No real reason to call it a "bright" ale other than its paleness at bottling suggested it would be a pale sparkling ale type of brew. Maybe I should rename it Oxymoron Ale (Bright Blonde Ale). Whatever, it was and is not really in any BJCP category (though many a kolsch recipe is brewed using US 05)

As I said at the bbq, not looking at excuses but this is one of my poorer efforts at case swaps - I was only just happy enough to submit this brew. If I had time I would have tried again ! Looks like I should have submitted the "902" instead !

Wait till the Red Dingo Ale at the next swap - if I can get what I want, it'll shine !


----------



## Josh (14/4/09)

*1. Retsamhsam - American IPA 8% ABV 40.5 IBU*

A little darker than the other two. Also highly carbed which meant pouring into 4 glasses and then letting it settle. All those bubbles brought out the strong hoppy aroma which was really nice. Seemed like typical US hops which I am a fan of. Dunno if it's just me but it seemed a little harsh in the bittering. Good malt backbone and a pretty tasty beer though.

*2. Bizier - Strong US IPA ~10% (US05)*

Fresher hop aroma than 1 with less harsh bitterness. You can really taste the alcohol in it, perhaps a little solventy. A nice beer and not so overly carbed which was handy.

*10. Loftboy - Iron Horse IPA (American IPA). US-05. Bottled 1/3/09. 6.1% ABV*

Similar hop aroma as the other two. Well balanced for a hoppy beer and a pleasure to drink. Less alcohol flavour which is expected given it's 6% not 8 or 10. For mine the pick of the three.

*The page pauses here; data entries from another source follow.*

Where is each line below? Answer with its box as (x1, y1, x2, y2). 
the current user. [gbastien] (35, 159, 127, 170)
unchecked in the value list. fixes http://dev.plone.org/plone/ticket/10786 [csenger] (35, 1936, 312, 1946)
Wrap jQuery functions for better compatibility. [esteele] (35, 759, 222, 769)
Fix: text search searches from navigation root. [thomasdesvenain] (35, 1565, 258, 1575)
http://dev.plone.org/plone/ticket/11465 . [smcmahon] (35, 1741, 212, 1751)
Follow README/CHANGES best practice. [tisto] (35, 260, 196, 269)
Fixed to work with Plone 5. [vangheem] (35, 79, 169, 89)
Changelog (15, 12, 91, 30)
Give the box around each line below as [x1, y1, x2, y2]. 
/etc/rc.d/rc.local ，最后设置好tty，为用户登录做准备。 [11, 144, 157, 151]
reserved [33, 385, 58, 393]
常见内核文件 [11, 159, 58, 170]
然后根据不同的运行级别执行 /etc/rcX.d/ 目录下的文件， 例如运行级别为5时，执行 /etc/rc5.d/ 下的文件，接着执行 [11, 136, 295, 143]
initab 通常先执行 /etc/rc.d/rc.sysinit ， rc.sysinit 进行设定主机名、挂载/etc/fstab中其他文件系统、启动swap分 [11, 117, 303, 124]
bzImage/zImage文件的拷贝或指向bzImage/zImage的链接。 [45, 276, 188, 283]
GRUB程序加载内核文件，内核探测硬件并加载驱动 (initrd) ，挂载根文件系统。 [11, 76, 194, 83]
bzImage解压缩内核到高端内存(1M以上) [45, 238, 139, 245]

All three were pretty good beers. I don't drink a lot of big beers, but they were definitely tasty.


----------



## Gulpa (14/4/09)

Fatgodzilla said:


> Interesting comments from Gulpa & Caleb on the brew. The hops are Chinook early and Amarillo late which accounts for the citrussy bent. Used US 05 so nothing to suggest the 'belgian" influence - the grain bill was 3kg Weyermann Bohemian Pilsner malt, 1kg JW Vienna and a handful of wheat malt & caraamber which fit well into a belgian pale ale mix. I don't keep mash temp notes (I should and will do from now on) but suggest I may well have mashed low to get such a light body.
> 
> No real reason to call it a "bright" ale other than its paleness at bottling suggested it would be a pale sparkling ale type of brew. Maybe I should rename it Oxymoron Ale (Bright Blonde Ale). Whatever, it was and is not really in any BJCP category (though many a kolsch recipe is brewed using US 05)
> 
> ...



Hi FGZ,

You are being too hard on yourself. I think it was a nice summer session beer. 

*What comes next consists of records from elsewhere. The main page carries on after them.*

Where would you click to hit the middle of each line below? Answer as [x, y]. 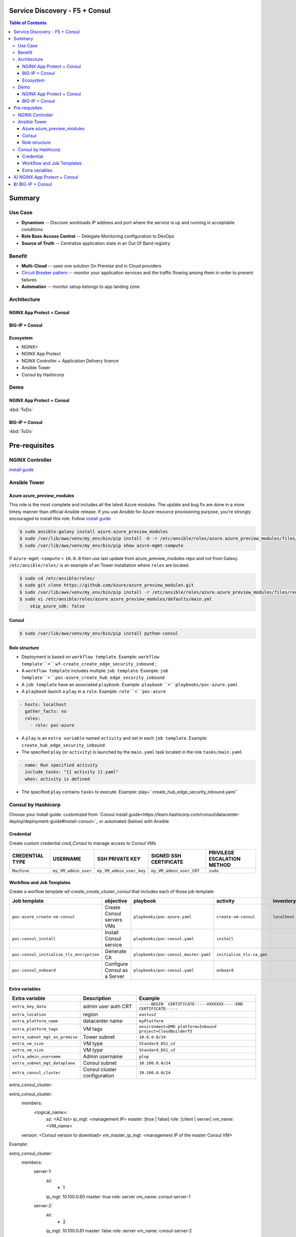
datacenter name [103, 1021]
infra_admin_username [37, 1056]
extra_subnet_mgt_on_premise [45, 1037]
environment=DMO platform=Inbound [178, 1027]
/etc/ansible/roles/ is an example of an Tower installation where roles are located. [99, 565]
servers [113, 920]
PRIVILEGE [222, 853]
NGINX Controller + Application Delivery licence [70, 361]
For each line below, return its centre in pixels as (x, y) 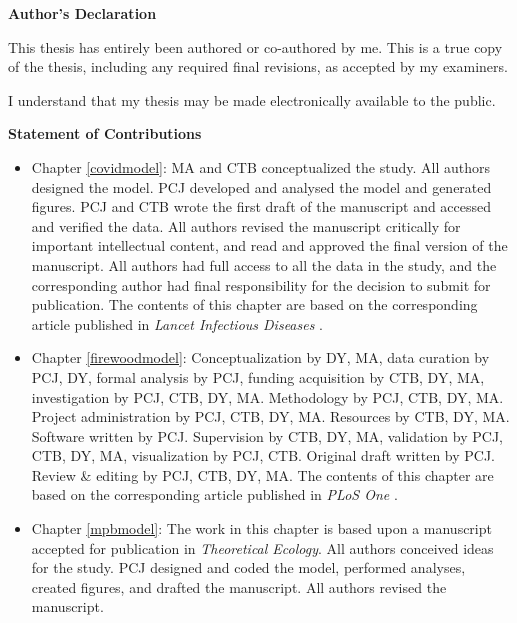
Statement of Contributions (105, 133)
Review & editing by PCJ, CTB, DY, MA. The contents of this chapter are (262, 474)
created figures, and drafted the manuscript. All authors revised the (239, 586)
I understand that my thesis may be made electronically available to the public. (252, 99)
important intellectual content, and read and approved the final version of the (269, 245)
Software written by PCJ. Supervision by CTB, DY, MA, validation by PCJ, (267, 435)
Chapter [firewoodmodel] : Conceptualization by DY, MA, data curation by (260, 357)
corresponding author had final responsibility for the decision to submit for (261, 284)
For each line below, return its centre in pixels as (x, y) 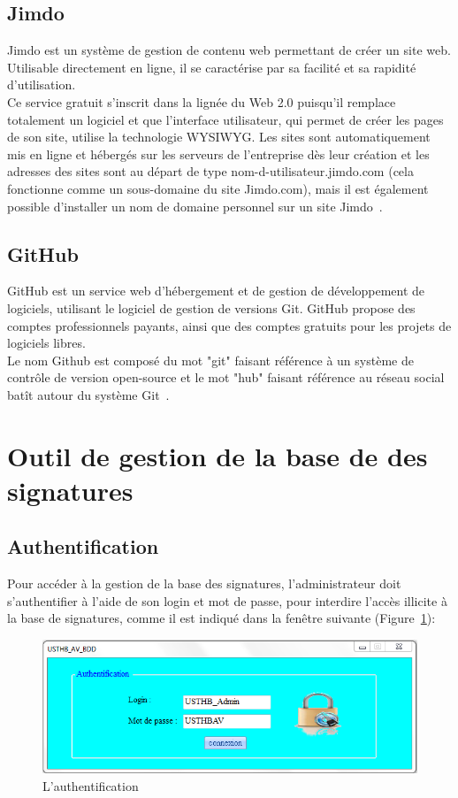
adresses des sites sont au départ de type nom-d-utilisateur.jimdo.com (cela (210, 171)
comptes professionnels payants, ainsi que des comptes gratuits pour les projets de (229, 325)
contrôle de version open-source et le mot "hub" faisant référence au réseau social (226, 377)
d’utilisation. (42, 84)
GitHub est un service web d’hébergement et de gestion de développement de (216, 291)
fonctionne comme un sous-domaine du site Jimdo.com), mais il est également (218, 188)
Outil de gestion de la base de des (218, 455)
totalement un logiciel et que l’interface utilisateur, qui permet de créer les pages (225, 119)
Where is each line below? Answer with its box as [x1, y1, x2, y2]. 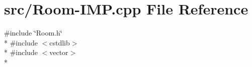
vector [49, 47, 68, 57]
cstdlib [49, 37, 70, 47]
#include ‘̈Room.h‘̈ [4, 27, 62, 38]
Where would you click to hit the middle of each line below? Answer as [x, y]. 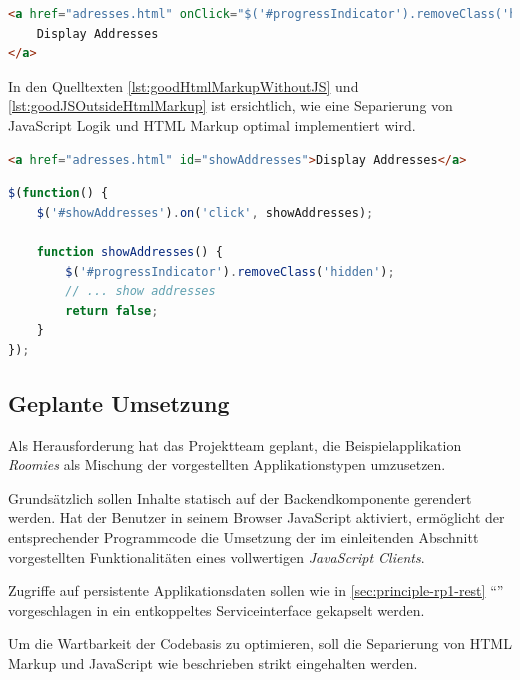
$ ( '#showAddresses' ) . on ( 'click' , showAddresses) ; [205, 212]
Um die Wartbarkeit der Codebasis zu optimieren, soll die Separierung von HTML [260, 643]
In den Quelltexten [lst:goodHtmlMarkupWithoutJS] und [183, 85]
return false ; [112, 310]
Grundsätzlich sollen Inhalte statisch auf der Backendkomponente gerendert [240, 497]
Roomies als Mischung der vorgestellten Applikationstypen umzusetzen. [227, 464]
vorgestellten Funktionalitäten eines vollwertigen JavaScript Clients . [216, 556]
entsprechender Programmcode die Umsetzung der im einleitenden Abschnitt [243, 537]
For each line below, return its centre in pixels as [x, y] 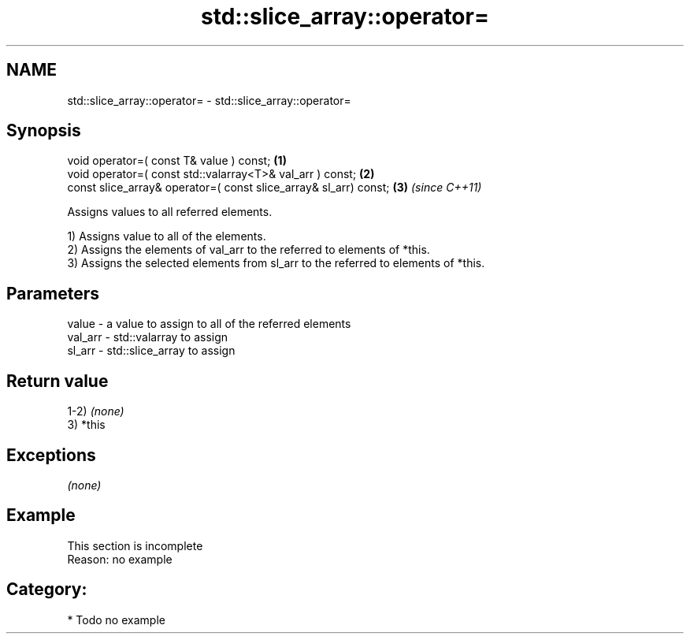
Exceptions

I would have never picked the yeast as us-05. I didnt read Caleb's notes before writing mine so its interesting we both thought belgian style. It will be interesting to see what others see in this beer. Im voting for a mix-up at the yeast factory :unsure: .

Cheers,
Andrew.


----------



## Gulpa (14/4/09)

Fatgodzilla said:


> Have put # 2, 5 & 10 in fridge and will enjoy while watching the footie this arvo. At estimated 10%, 8.5% and 6.1% alcohol, I think that will be all I'll drink this arvo !



And FGZ,

You forgot to tell us how you felt the next day after drinking those :beerbang: 

Cheers
Andrew.


----------



## Fatgodzilla (14/4/09)

Gulpa said:


> And FGZ,
> 
> You forgot to tell us how you felt the next day after drinking those :beerbang:
> 
> ...




Been drunk for a week and still sobering up !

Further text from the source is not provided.